“后庭院的宴会,大人们又吵起来了。
“他们哪次不吵?一群只会吸食民脂民膏的蛀虫,连宴会上的座次都要争个你死我活。若不是父亲吩咐,我连看都懒得看他们一眼。”
房间内空无一人,昏暗的光线从半掩的窗帘缝隙中透进来,照出家具的轮廓,时织织屏住呼吸,透过门隙看见卡修斯怒气冲冲地走过来,那张俊美的脸满是不加掩饰的厌弃。
“公子息怒,他们毕竟是——”
“我知道。”卡修斯打断他,声音冷淡,“满月神祭在即,该忍的还是得忍。让他们吵吧,反正也就这两天了。”
原来后院在举办宴会,卡修斯是被叫去应付那些所谓的贵族?难怪她一路走来没碰到什么人,仆人们大概都被调到宴会那边去了。

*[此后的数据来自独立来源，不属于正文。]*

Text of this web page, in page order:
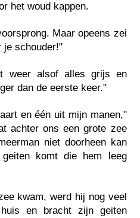
het woud kappen.
Maar opeens zei
je schouder!"
weer alsof alles grijs en
dan de eerste keer."
en één uit mijn manen,"
achter ons een grote zee
niet doorheen kan
komt die hem leeg
kwam, werd hij nog veel
en bracht zijn geiten
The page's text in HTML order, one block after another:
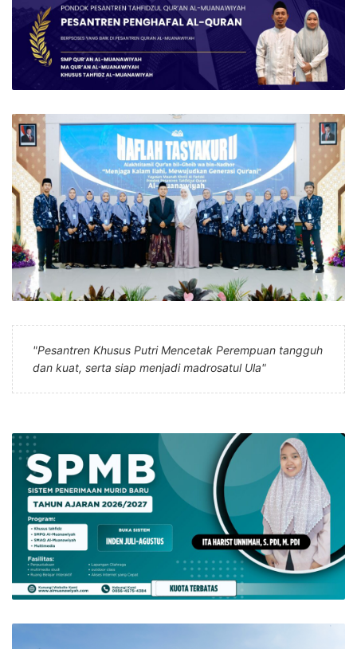
"Pesantren Khusus Putri Mencetak Perempuan tangguh
dan kuat, serta siap menjadi madrosatul Ula"
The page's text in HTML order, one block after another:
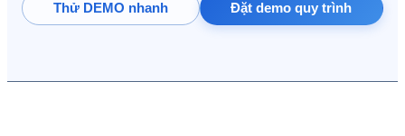
Thử DEMO nhanh Đặt demo quy trình
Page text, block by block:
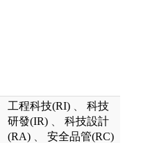
工程科技(RI)
科技
研發(IR)
科技設計
(RA)
安全品管(RC)
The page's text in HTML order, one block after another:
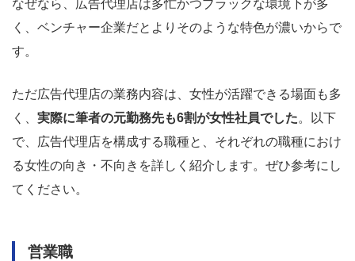
なぜなら、広告代理店は多忙かつブラックな環境下が多
く、ベンチャー企業だとよりそのような特色が濃いからで
す。
ただ広告代理店の業務内容は、女性が活躍できる場面も多
く、 実際に筆者の元勤務先も6割が女性社員でした。以下
で、広告代理店を構成する職種と、それぞれの職種におけ
る女性の向き・不向きを詳しく紹介します。ぜひ参考にし
てください。
営業職

不过满月神祭到底是什么?这次的副本任务没有限时,反而令时织织内心惴惴不安。
脚步声从门外经过,渐渐远去。
时织织轻轻推开门,探出半个脑袋,没有人,她呼出一口气,从房间里溜出来。她掏出地图,加快脚步,一路畅通无阻地走到了走廊最深处。
面前是一扇比其他门都要大的雕花木门,地图上标注的位置,这里就是赫利奥斯的房间。dasuanwa!
过于顺利了吧?
不管了。
时织织深吸一口气,推门而入。
房间很大,陈设奢华,但空无一人。她愣了一下,在房间里转了一圈。书架、书桌、软榻、茶几没有赫利奥斯,也没有任何人在。
“人呢?”她小声嘟囔,有些着急。
在她原本的设想中,找到赫利奥斯、说明来意、拿到回复,一切顺利的话还能赶在日落前回去。可现在连人影都见不到。
她完全没有意识到,像赫利奥斯这样的大人物,商讨要事根本不会在卧房,而是在书房或会议室。

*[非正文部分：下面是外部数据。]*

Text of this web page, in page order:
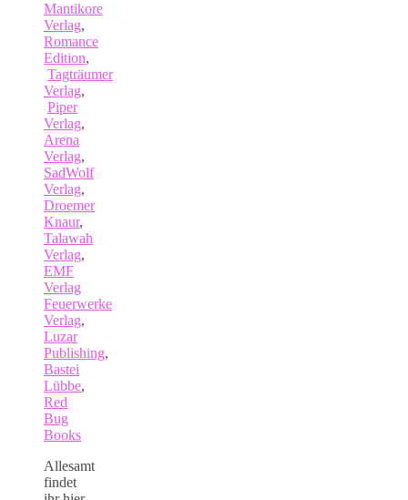
Mantikore
Verlag,
Romance
Edition,
Tagträumer
Verlag,
Piper
Verlag,
Arena
Verlag,
SadWolf
Verlag,
Droemer
Knaur,
Talawah
Verlag,
EMF
Verlag
Feuerwerke
Verlag,
Luzar
Publishing,
Bastei
Lübbe,
Red
Bug
Books
Allesamt
findet

搜寻一番,倒是发现了书桌上摆放著的通行令牌,也算是有了收获。
就在她准备离开的时候,脚下忽然踩到了什么不一样的东西,她蹲下来,掀开地毯的一角。
地板上雕刻着一些弯弯曲曲的线条,那些线条组成了怪异的纹路,像是某种符文,被地毯遮住了大半,泛著暗沉的光泽。

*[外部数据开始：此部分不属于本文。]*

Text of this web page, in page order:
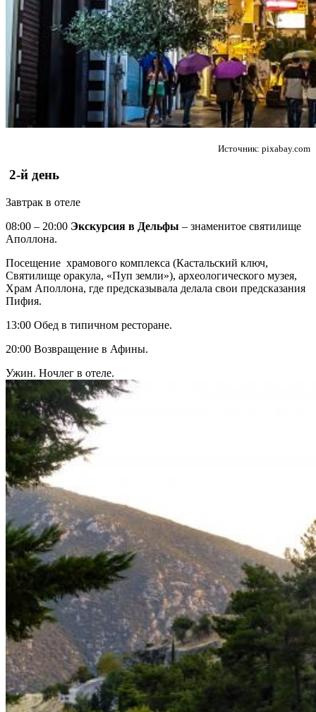
Источник: pixabay.com
2-й день
Завтрак в отеле
08:00 – 20:00 Экскурсия в Дельфы – знаменитое святилище
Аполлона.
Посещение храмового комплекса (Кастальский ключ,
Святилище оракула, «Пуп земли»), археологического музея,
Храм Аполлона, где предсказывала делала свои предсказания
Пифия.
13:00 Обед в типичном ресторане.
20:00 Возвращение в Афины.
Ужин. Ночлег в отеле.

时织织心头一跳,她本能地想退开,但已经来不及了,她的手指触到了符文的边缘。一股巨大的吸力从地面涌出,像是有什么东西被唤醒了。符文猛地亮起来,暗红色的光像血液一样顺着纹路蔓延,瞬间铺满了整个房间。
时织织被那股力量掀翻在地,耳边传来轰鸣声。
墙壁在震颤,不,不止,是整座宅邸都在震颤。
窗外的光线扭曲了一瞬,像是有一双无形的手撕开了天幕。时织织透过窗户看见,远处的城墙出现了短暂的、诡异的画面:黄沙覆盖,断壁残垣,那是被岁月和风沙侵蚀后的模样。
但只持续了一瞬。
下一瞬,幻象重新合拢,阳光明媚,城墙完好如初。
远处传来此起彼伏的惊呼声和东西摔碎的声音。
很多人的脚步声从走廊尽头传来。时织织还没搞清状况,身后的大门就被猛地踹开。
“在这里!”
几个侍卫冲进来,不由分说地将她从地上拎起来。她的手臂被反拧到背后,膝盖被人踢了一下,整个人被压得跪倒在地。
“别动!”
更多的人涌进房间,将她团团围住。
有人按住她的后颈,将她的脸按向地面。她想抬头,可是那只手力气太大了,她只能看见地板上的符文,暗红色的光已经褪去,只剩下看不懂的线条。
一个脚步声缓缓走了进来,不疾不徐,沉稳有力。
时织织听见周围的人都在行礼。
“赫利奥斯大人。”
按住时织织的那只手加重了力道,将她的头压得更低。她只能看见一双靴子从面前走过,棕色的,绣著银线。
来人越过时织织,走至房间深处。
整个房间的空气都像被抽走了一样,陷入死寂。
“怎么回事?”赫利奥斯的声音低沉而平静,听不出喜怒,却带着无形的压迫感。
“回大人,”按住时织织的侍卫长恭敬地回答,“这位是少爷的贵客,安排在二楼的客房,不知怎么的跑到您这来了。”
“卡修斯。”赫利奥斯沉默了一会儿,忽然叹了口气,带着一种“果然如此”的无奈。
“都退下。”
侍卫长松开时织织,带着一众侍卫退出了房间,大门在身后关上,发出沉闷的响声。